This Article is From Dec 19, 2018

Centre Pushes For 100% LPG Connections, Refills Are Another Matter

The government says it has given out more than 5.86 crore gas connections since the Ujjwala Yojana was launched in 2016.

The numbers are impressive, but real challenge is to ensure cylinders are used on sustained basis

Barabanki:

The Narendra Modi government has said it would extend the benefits of its much-hyped Ujjwala scheme - which provides free cooking gas to BPL families - further, so it reaches all households. With months to go for the Lok Sabha polls, the move is expected to help the government add to its already impressive gas connection numbers built over the last three years.

The government says the move will help people like 25-year-old Manoj Kumar, a daily wager who lives with his family of four at a village in Barabanki, 70 km from Lucknow.

Manoj is not on the BPL list of his village, even though he earns around Rs 6,000 a month, barely enough to make ends meet.
"It will be a big help if I can get a connection. Currently my wife cooks on firewood. If a gas connection comes, food will get cooked quickly and I won't have to go to the jungle to look for firewood," he said.

The government says it has given out more than 5.86 crore gas connections since the Ujjwala Yojana was launched in 2016. It is now hoping to introduce another 2 crore households to gas cylinders, which will mean that every home in the country will have an LPG connection in the near future.

"Our philosophy of governance is Sabka Saath Sabka Vikaas, and this is one way in which we will implement it," Petroleum Minister Dharmendra Pradhan told news agency ANI.

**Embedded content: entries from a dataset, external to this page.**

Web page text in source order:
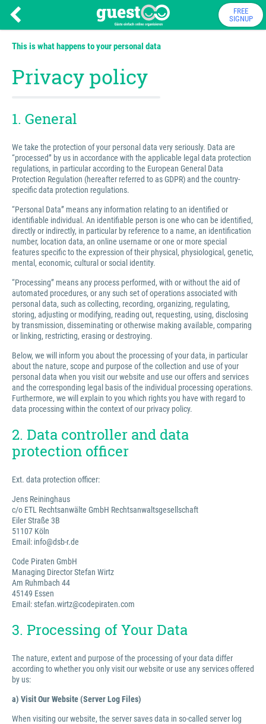
FREE
SIGNUP
This is what happens to your personal data
Privacy policy
1. General
We take the protection of your personal data very seriously. Data are
“processed” by us in accordance with the applicable legal data protection
regulations, in particular according to the European General Data
Protection Regulation (hereafter referred to as GDPR) and the country-
specific data protection regulations.
“Personal Data” means any information relating to an identified or
identifiable individual. An identifiable person is one who can be identified,
directly or indirectly, in particular by reference to a name, an identification
number, location data, an online username or one or more special
features specific to the expression of their physical, physiological, genetic,
mental, economic, cultural or social identity.
“Processing” means any process performed, with or without the aid of
automated procedures, or any such set of operations associated with
personal data, such as collecting, recording, organizing, regulating,
storing, adjusting or modifying, reading out, requesting, using, disclosing
by transmission, disseminating or otherwise making available, comparing
or linking, restricting, erasing or destroying.
Below, we will inform you about the processing of your data, in particular
about the nature, scope and purpose of the collection and use of your
personal data when you visit our website and use our offers and services
and the corresponding legal basis of the individual processing operations.
Furthermore, we will explain to you which rights you have with regard to
data processing within the context of our privacy policy.
2. Data controller and data
protection officer
Ext. data protection officer:
Jens Reininghaus
c/o ETL Rechtsanwälte GmbH Rechtsanwaltsgesellschaft
Eiler Straße 3B
51107 Köln
Email: info@dsb-r.de
Code Piraten GmbH
Managing Director Stefan Wirtz
Am Ruhmbach 44
45149 Essen
Email: stefan.wirtz@codepiraten.com
3. Processing of Your Data
The nature, extent and purpose of the processing of your data differ
according to whether you only visit our website or use any services offered
by us:
a) Visit Our Website (Server Log Files)
When visiting our website, the server saves data in so-called server log
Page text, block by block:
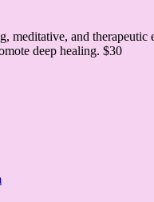
meditative, and therapeutic
deep healing. $30
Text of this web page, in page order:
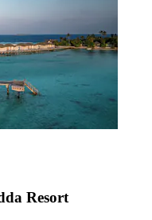
Resort
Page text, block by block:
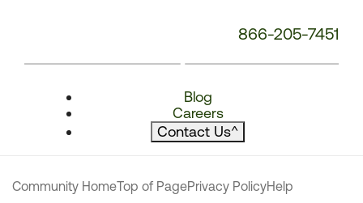
866-205-7451
Blog
Careers
Contact Us^
Community HomeTop of PagePrivacy PolicyHelp
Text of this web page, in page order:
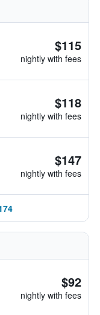
$115
nightly with fees
$118
nightly with fees
$147
nightly with fees
$92
nightly with fees
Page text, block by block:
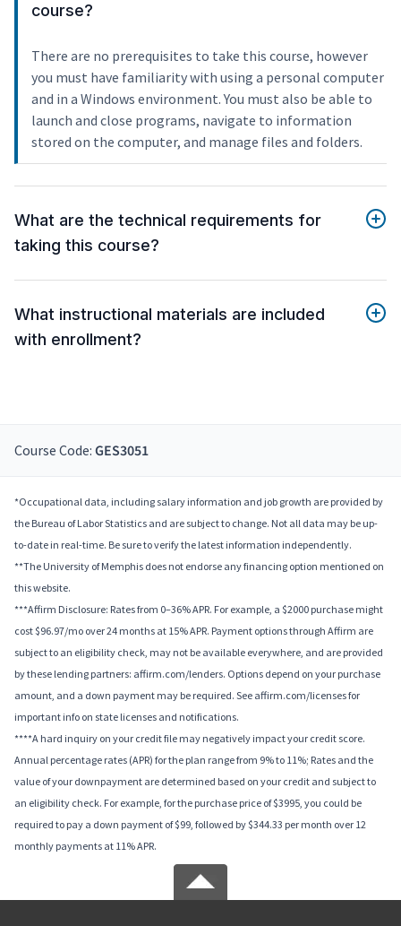
course?
There are no prerequisites to take this course, however
you must have familiarity with using a personal computer
and in a Windows environment. You must also be able to
launch and close programs, navigate to information
stored on the computer, and manage files and folders.
What are the technical requirements for
taking this course?
What instructional materials are included
with enrollment?
Course Code: GES3051
*Occupational data, including salary information and job growth are provided by
the Bureau of Labor Statistics and are subject to change. Not all data may be up-
to-date in real-time. Be sure to verify the latest information independently.
**The University of Memphis does not endorse any financing option mentioned on
this website.
***Affirm Disclosure: Rates from 0–36% APR. For example, a $2000 purchase might
cost $96.97/mo over 24 months at 15% APR. Payment options through Affirm are
subject to an eligibility check, may not be available everywhere, and are provided
by these lending partners: affirm.com/lenders. Options depend on your purchase
amount, and a down payment may be required. See affirm.com/licenses for
important info on state licenses and notifications.
****A hard inquiry on your credit file may negatively impact your credit score.
Annual percentage rates (APR) for the plan range from 9% to 11%; Rates and the
value of your downpayment are determined based on your credit and subject to
an eligibility check. For example, for the purchase price of $3995, you could be
required to pay a down payment of $99, followed by $344.33 per month over 12
monthly payments at 11% APR.
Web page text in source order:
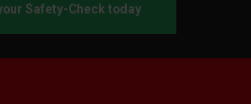
Safety-Check today
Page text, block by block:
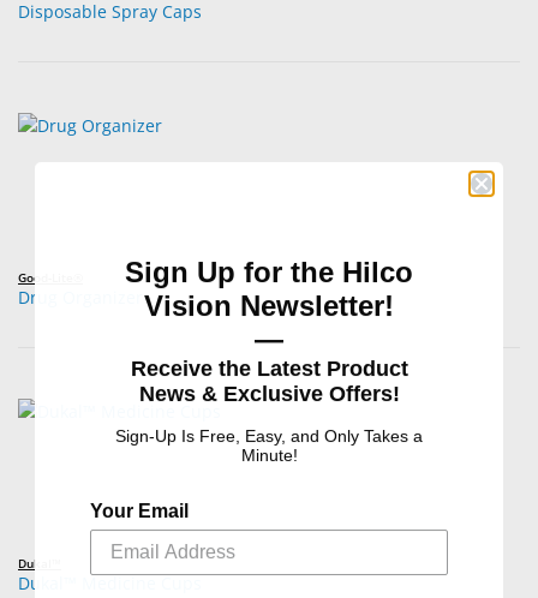
Disposable Spray Caps
Good-Lite®
Drug Organizer
Dukal™
Dukal™ Medicine Cups
Sign Up for the Hilco
Vision Newsletter!
—
Receive the Latest Product
News & Exclusive Offers!
Sign-Up Is Free, Easy, and Only Takes a
Minute!
Your Email

Activists say while the numbers are certainly impressive, the real challenge is to ensure cylinders are used on a sustained basis.

In Barabanki's Dhaunsar village, 70 km from Lucknow, half the 100 households are Below Poverty Line and all of them have Ujjwala gas cylinders. But hardly anyone gets regular refills.

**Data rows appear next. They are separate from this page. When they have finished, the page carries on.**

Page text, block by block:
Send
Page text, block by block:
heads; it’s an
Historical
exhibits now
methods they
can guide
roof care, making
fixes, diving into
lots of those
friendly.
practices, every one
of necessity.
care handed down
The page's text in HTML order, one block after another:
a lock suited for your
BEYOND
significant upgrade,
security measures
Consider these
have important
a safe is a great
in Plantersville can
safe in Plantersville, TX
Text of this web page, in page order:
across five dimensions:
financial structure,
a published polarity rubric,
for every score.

Forty-year-old Haseen Bano, a mother of six, and her labourer husband, got a Ujjwala gas cylinder in mid-2017. But Haseen finally gave up on refills about four months ago.

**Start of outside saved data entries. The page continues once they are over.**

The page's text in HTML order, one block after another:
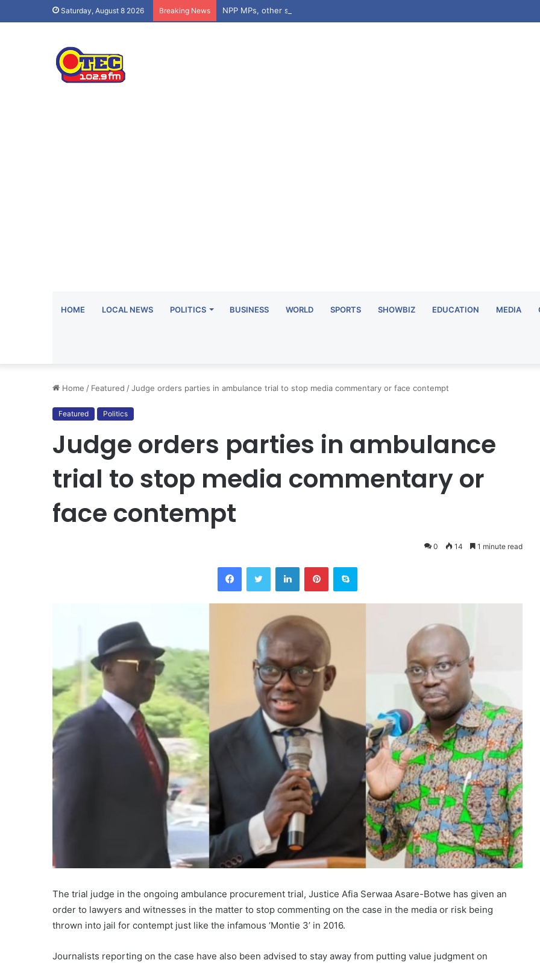
Saturday, August 8 2026 Breaking News
HOME LOCAL NEWS POLITICS BUSINESS WORLD SPORTS SHOWBIZ EDUCATION MEDIA
Home / Featured /Judge orders parties in ambulance trial to stop media commentary or face contempt
Featured Politics
Judge orders parties in ambulance
trial to stop media commentary or
face contempt
0 14 1 minute read
FacebookTwitter LinkedInPinterestSkype
The trial judge in the ongoing ambulance procurement trial, Justice Afia Serwaa Asare-Botwe has given an
order to lawyers and witnesses in the matter to stop commenting on the case in the media or risk being
thrown into jail for contempt just like the infamous ‘Montie 3’ in 2016.
Journalists reporting on the case have also been advised to stay away from putting value judgment on
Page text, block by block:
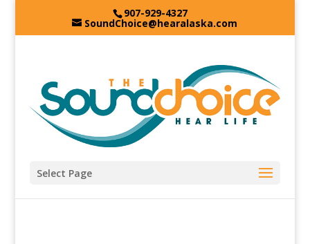
907-929-4327
SoundChoice@hearalaska.com
Select Page

"Gas cylinders are going for Rs 900, or Rs 1000. So should I run my house with whatever money we make or should I run after refills," she said.

Gas agencies in and around the villages were unwilling to share figures, but employees at a Hindustan Petroleum gas agency said on condition of anonymity that of the 1,500 Ujjwala connections they have handed out since 2016, the rate of regular refills has become as low as 25 per cent,

Independent research by the prestigious Council on Energy, Environment and Water, published in November 2018, says the proportion of households dependent on biomass as a primary source of cooking dropped from 85 per cent in 2015 to 61 per cent in 2018.

In 2015, 88 per cent households cited high monthly expenditure as the main reason for not having or sustaining an LPG connection. This year, the number dropped by just 1 per cent, to 87 per cent, the think-tank found.